Wir lernen: Natur ist widersprüchlich, kein Ort zum Kuscheln. Außerdem ständig im Wandel wie das Klima, das ein Teil von ihr ist. Auch Stadtnatur ist vielfältig. Wir hätten ihren Tieren und Pflanzen bisher nur viel zu wenig Aufmerksamkeit geschenkt, meint der Münchner Zoologe, Professor Josef Reichhof.
Ob er studieren statt schießen meint? Auf der Suche nach dem Schlaraffenland wird man beim Bauern also eher nicht fündig. Und das, obwohl die europäische Steuerzahler die deutsche Agrarwirtschaft mit mehr als 6000 Millionen Euro finanzieren - jedes Jahr. Wer genau zu den Begünstigten gehört und in welcher Höhe, dazu schweigen die Empfänger eisern. Nur keinen Neid! Aber es sind bestimmt nicht die kleinen Betriebe, die mit Subventionen verwöhnt werden. Auch hier gilt: Wer hat, dem wird gegeben.
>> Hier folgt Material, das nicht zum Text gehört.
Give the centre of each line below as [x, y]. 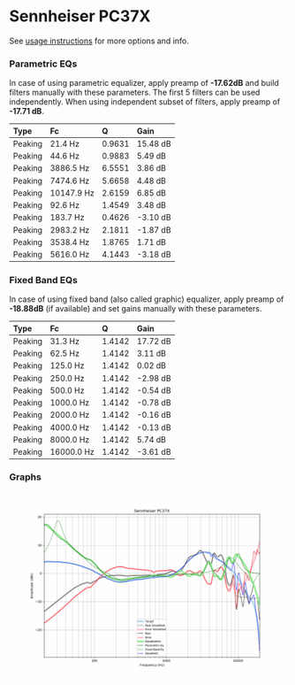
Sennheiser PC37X [80, 16]
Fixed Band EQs [43, 280]
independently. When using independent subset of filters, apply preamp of [145, 102]
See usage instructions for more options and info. [99, 41]
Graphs [25, 477]
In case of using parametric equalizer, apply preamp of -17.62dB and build [144, 83]
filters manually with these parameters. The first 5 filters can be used [135, 92]
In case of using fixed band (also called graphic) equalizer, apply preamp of [147, 299]
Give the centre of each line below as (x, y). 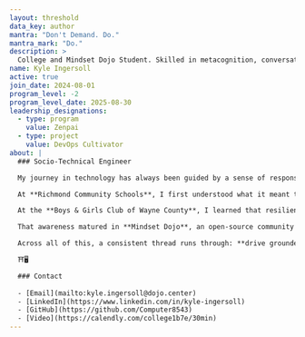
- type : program (48, 119)
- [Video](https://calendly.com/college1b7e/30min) (118, 319)
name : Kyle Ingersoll (50, 69)
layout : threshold (44, 18)
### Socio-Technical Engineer (74, 161)
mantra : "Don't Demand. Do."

Ein Großkonzern wie Südzucker soll nach Recherchen der Entwicklungsorganisation Oxfam jährlich etwa 90 Millionen Euro erhalten. Durchsichtiger ist die Szene nicht und soll es nach Auskunft des Bundeslandwirtschaftsministeriums vor 2009 auch nicht werden. Warum? Bis dahin ist die Agrarpolitik vermutlich langfristig festgezurrt.
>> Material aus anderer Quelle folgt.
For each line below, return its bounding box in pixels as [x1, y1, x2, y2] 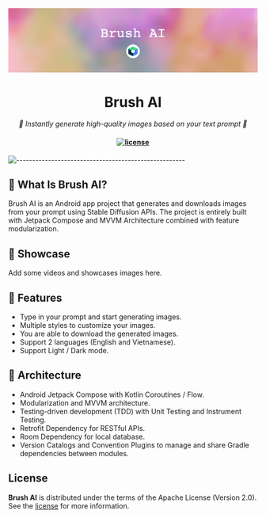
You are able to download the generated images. [19, 329, 179, 338]
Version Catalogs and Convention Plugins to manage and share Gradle [19, 440, 249, 450]
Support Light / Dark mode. [19, 346, 109, 355]
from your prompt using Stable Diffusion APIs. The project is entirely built [8, 208, 247, 217]
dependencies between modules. [19, 448, 129, 458]
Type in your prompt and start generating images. [19, 312, 182, 322]
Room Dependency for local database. [19, 432, 145, 441]
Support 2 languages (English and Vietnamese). [19, 337, 176, 347]

Im Sommer rief Bundespräsident Köhler den Landwirten bei ihrem Bauertag zu: "Sie werden wieder gebrauch!" Wofür? Als Ernährer? Das machen andere billiger.
Als bezahlte Landschaftspfleger? Das ist vielen nicht genug. Also doch per Biomasse für günstigen Kraftstoff? Ob das, was der Erzbischof anprangert, mit seiner Moral vereinbar sei, frage ich den studierten Landwirt Erbgraf zu Neipperg. Er sieht die Sache standesgemäß historisch: "Schon immer wurde ein teil des Getreides für Pferde- und Ochsenfutter verwendet, also für das, was heute unser Benzin ist."
Mobilität ist eben auch ein Lebensmittel.